Any use is indeed protected by spinlock, however any write sequence
(Acquire write slot as writer, write to slot, submit write slot to reader)
isn't atomic in any way and it's possible to submit not-yet-sent packet
descriptors back to user-space as TX completed.
Up untill now, all write-back operations had two phases, each phase
locks the spinlock and unlocks it:
1) Acquire slot + Write descriptor (increase cached-writer by N + write values)
2) Submit slot to the reader (increase writer by N)
Slot submission was solely based on the timing. Let's consider situation,
where two different threads issue a syscall for two different AF_XDP sockets
that are bound to the same umem, dev, queue-id.
AF_XDP setup:
kernel-space
Write Read
+--+ +--+
| | | |
| | | |
| | | |
Completion | | | | Fill
Queue | | | | Queue
| | | |
| | | |
| | | |
| | | |
+--+ +--+
Read Write
user-space
+--------+ +--------+
| AF_XDP | | AF_XDP |
+--------+ +--------+
Possible out-of-order scenario:
writer cached_writer1 cached_writer2
| | |
| | |
| | |
| | |
+--------------|--------|--------|--------|--------|--------|--------|----------------------------------------------+
| | | | | | | | |
Completion Queue | | | | | | | | |
| | | | | | | | |
+--------------|--------|--------|--------|--------|--------|--------|----------------------------------------------+
| | |
| | |
|-----------------| |
A) T1 syscall | |
writes 2 | |
descriptors |-----------------------------------|
B) T2 syscall writes 4 descriptors
Notes:
1) T1 and T2 AF_XDP sockets are two different sockets,
__xsk_generic_xmit will obtain two different mutexes.

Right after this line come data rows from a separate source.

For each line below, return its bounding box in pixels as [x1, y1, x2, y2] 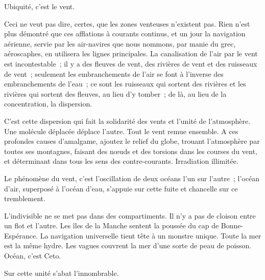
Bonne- [221, 220, 244, 231]
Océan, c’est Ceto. [4, 250, 61, 261]
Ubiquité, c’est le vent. [4, 1, 75, 11]
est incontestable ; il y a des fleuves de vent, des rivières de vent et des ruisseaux [4, 58, 257, 69]
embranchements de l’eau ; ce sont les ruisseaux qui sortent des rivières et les [4, 78, 246, 89]
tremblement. [4, 193, 45, 204]
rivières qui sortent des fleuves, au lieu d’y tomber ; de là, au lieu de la [4, 88, 227, 99]
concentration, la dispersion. [4, 98, 92, 109]

2) T1 and T2 can be executed simultaneously, there is no
critical section whatsoever between them.
3) T1 and T2 will obtain Completion Queue Lock for acquire + write,
only slot acquire + write are under lock.

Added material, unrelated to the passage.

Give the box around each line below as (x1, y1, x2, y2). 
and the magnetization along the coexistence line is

4) T1 and T2 completion (skb destructor)
doesn't need to be the same order as A) and B).
5) What if T1 fails after T2 acquires slots?
cached_writer will be decreased by 2, T2 will
submit failed descriptors of T1 (they shall be
retransmitted in next TX).
Submission of writer will move writer by 4 slots
2 of these slots have failed T1 values. Last two
slots of T2 will be missing, descriptor leak.
6) What if T2 completes before T1? writer will be
moved by 4 slots. 2 of them are slots filled by T1.
T2 will complete 2 own slots and 2 slots of T1, It's bad.
T1 will complete last 2 slots of T2, also bad.
This out-of-order completion can effectively cause User-space <-> Kernel-space
data race. This patch solves that, by only acquiring cached_writer first and
do the completion (sumission (write + increase writer)) after. This is the only
way to make that bulletproof for multithreaded access, failures and
out-of-order skb completions.
> This is definitely a no-go (sk_buff and skb_shared_info space is
> precious).
Okay so where should I store It? Can you give me some advice?
I left that there, because there is every information related to
skb desctruction. Additionally this is the only place in skb related
code that defines anything related to xsk: metadata, number of descriptors.
SKBUFF doesn't. I need to hold this information somewhere, and skbuff or
skb_shared_info are the only place I can store it. This need to be invariant
across all skb fragments, and be released after skb completes.